Istilah lockdown menjadi perbincangan hangat di berbagai media sosial akibat wabah virus Corona. Lockdown merupakan upaya atau kebijakan mengunci seluruh akses masuk maupun keluar dari suatu daerah maupun negara. Suatu daerah dapat melakukan kebijakan ini jika terjadi suatu wabah yang sangat membahayakan. Hal ini bertujuan agar virus tidak menyebar lebih jauh lagi. Jika suatu daerah dikunci atau di-lockdown maka semua fasilitas umum ditutup, perkantoran, dan pabrik di tutup, aktivitas masyarakat pun dibatasi.

Ketika wabah virus Corona menyebar di Kota Wuhan, Cina, Pemerintah setempat melakukan kebijakan lockdown. Upaya Cina dalam mengisolasi Kota Wuhan membuahkan hasil yang positif dapat menghentikan penyebaran virus Corona. Sehingga, berbagai negara mencoba menerapkan lockdown seperti di China contohnya di Italia, Denmark, Irlandia, Spanyol, Malaysia, Prancis, dan Polandia.

Konsekuensi: Kegiatan ekonomi di daerah lockdown menjadi terhenti. Seperti di Cina, efek Corona dan me- lockdown Kota Wuhan berimplikasi memukul perekonomian China secara nasional. Apalagi Kota Wuhan masuk dalam jajaran 10 kota di Cina dengan GDP terbesar.

Bagaimana kalau lockdown diterapkan di Indonesia? Seorang ekonom Bank Permata, Josua Pardede mengungkapkan, memang lockdown dapat dengan cepat dan efektif membendung penyebaran virus Corona. Tetapi juga memberi dampak ekonomi yang buruk. Semua kegiatan perekonomian akan lumpuh. Apalagi saat ini 60-70% pekerja di Indonesia merupakan pekerja informal, di mana kebanyakan memperoleh pendapatan secara harian.

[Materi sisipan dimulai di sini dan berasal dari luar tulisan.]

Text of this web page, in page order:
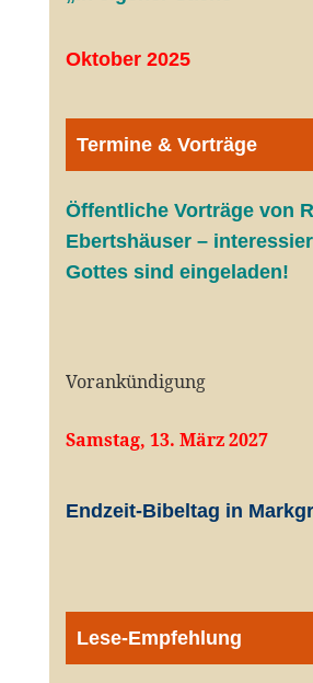
Oktober 2025
Termine & Vorträge
Öffentliche Vorträge von
Ebertshäuser –
Gottes sind eingeladen!
Vorankündigung
Samstag, 13. März 2027
Endzeit-Bibeltag in
Lese-Empfehlung
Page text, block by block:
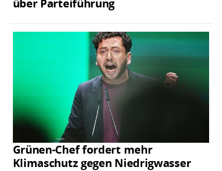
über Parteiführung
Grünen-Chef fordert mehr
Klimaschutz gegen Niedrigwasser
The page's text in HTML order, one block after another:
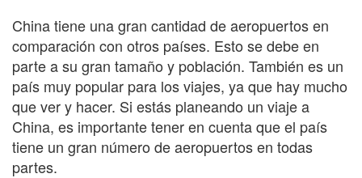
China tiene una gran cantidad de aeropuertos en
comparación con otros países. Esto se debe en
parte a su gran tamaño y población. También es un
país muy popular para los viajes, ya que hay mucho
que ver y hacer. Si estás planeando un viaje a
China, es importante tener en cuenta que el país
tiene un gran número de aeropuertos en todas
partes.
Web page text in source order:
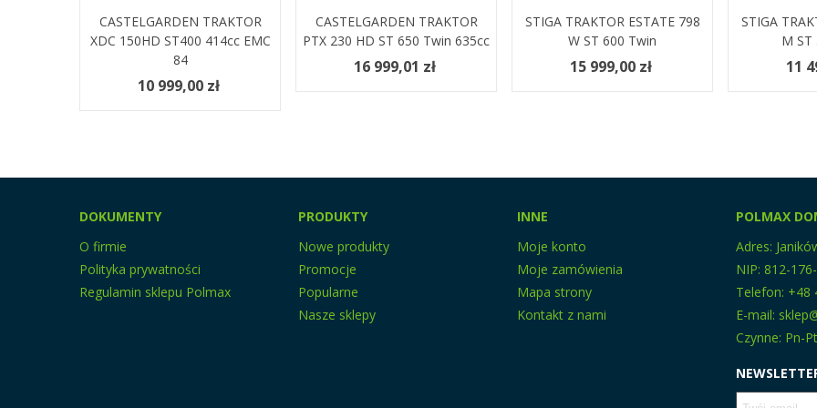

Lalu jika melakukan lockdown sehari saja, bagaimana mereka memperoleh pendapatan untuk makan? Selain itu, lockdown dapat menggangu distribusi barang dan jasa, yang pada akhirnya dapat menimbulkan panic buying di kalangan masyarakat. Selanjutnya, pendapatan akan terganggu ditambah pasokan barang yang terhambat dapat menimbulkan kelangkaan, kenaikan harga, dan berpotensi menimbulkan hal-hal yang tidak diinginkan.

3. Panic selling.

3 Antisipasi Corona yang belum tepat dapat berujung fatal pada ekonomi

Foto: nbcnews.com

Nggak hanya disisi konsumen aja yang mengalami panik ketika wabah virus Corona. Produsen dan investor pun mengalami hal yang sama namun sedikit berbeda yaitu panic selling. Panic selling diartikan sebagai tindakan yang tidak menggunakan pertimbangan fundamental atau teknikal, hanya didasari unsur psikologis rasa panik untuk segera melakukan penjualan dalam skala besar di pasar modal ataupun pasar saham yang pada akhirnya dapat memicu penurunan harga.

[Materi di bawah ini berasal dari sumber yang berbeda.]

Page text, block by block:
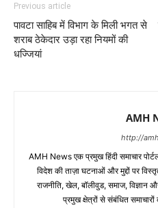
Previous article
पावटा साहिब में विभाग के मिली भगत से
शराब ठेकेदार उड़ा रहा नियमों की
धज्जियां
AMH
http://
AMH News एक प्रमुख हिंदी समाचार
विदेश की ताज़ा घटनाओं और मुद्दों पर
राजनीति, खेल, बॉलीवुड, समाज, विज्ञान
प्रमुख क्षेत्रों से संबंधित
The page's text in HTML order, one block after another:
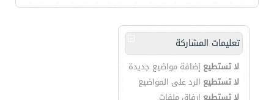
تعليمات المشاركة
لا تستطيع إضافة مواضيع جديدة
لا تستطيع الرد على المواضيع
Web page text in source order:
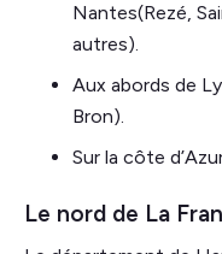
Nantes(Rezé,
autres).
Aux abords de
Bron).
Sur la côte
Le nord de La
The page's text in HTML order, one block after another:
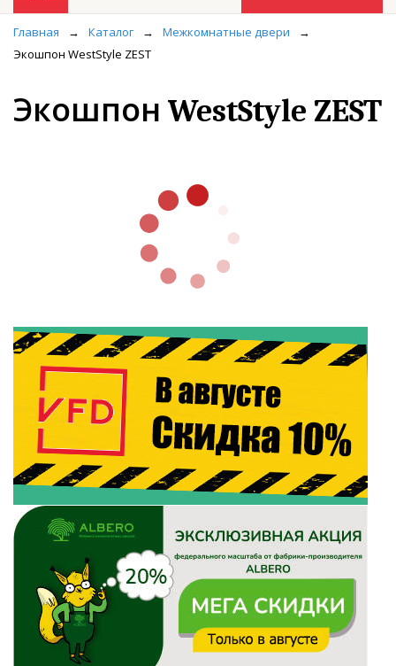
Промо товары
Главная → Каталог → Межкомнатные двери
→
Экошпон WestStyle ZEST
Экошпон WestStyle ZEST
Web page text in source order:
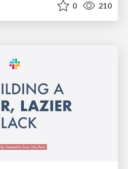
0 210
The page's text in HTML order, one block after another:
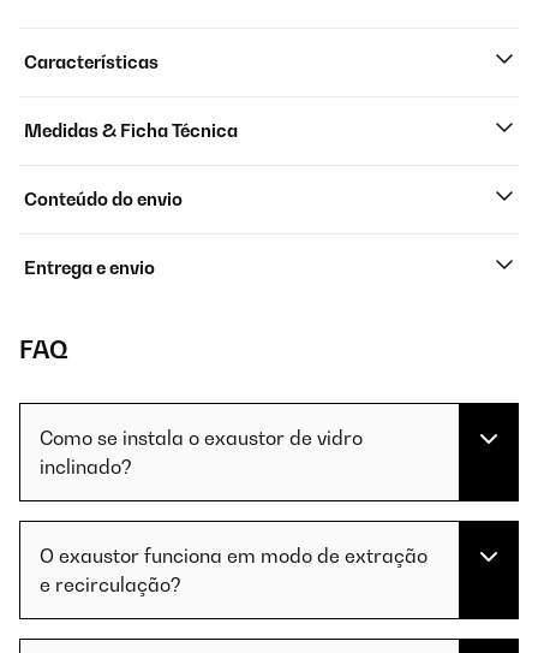
Características
Medidas & Ficha Técnica
Conteúdo do envio
Entrega e envio
FAQ
Como se instala o exaustor de vidro
inclinado?
O exaustor funciona em modo de extração
e recirculação?

Konsekuensi: Adanya aksi jual besar-besaran investor pasar saham global akibat kekhawatiran atas wabah virus Corona menjadi sentimen negatif. Aksi tersebut dapat memotivasi trader dan investor lainnya untuk menjual sahamnya. Pada akhirnya panic selling pun dapat terjadi. Hal ini mengakibatkan jatuhnya pasar-pasar saham di seluruh dunia. Dalam jangka panjang dengan efek yang lebih serius dapat menyebabkan resesi atau krisis ekonomi.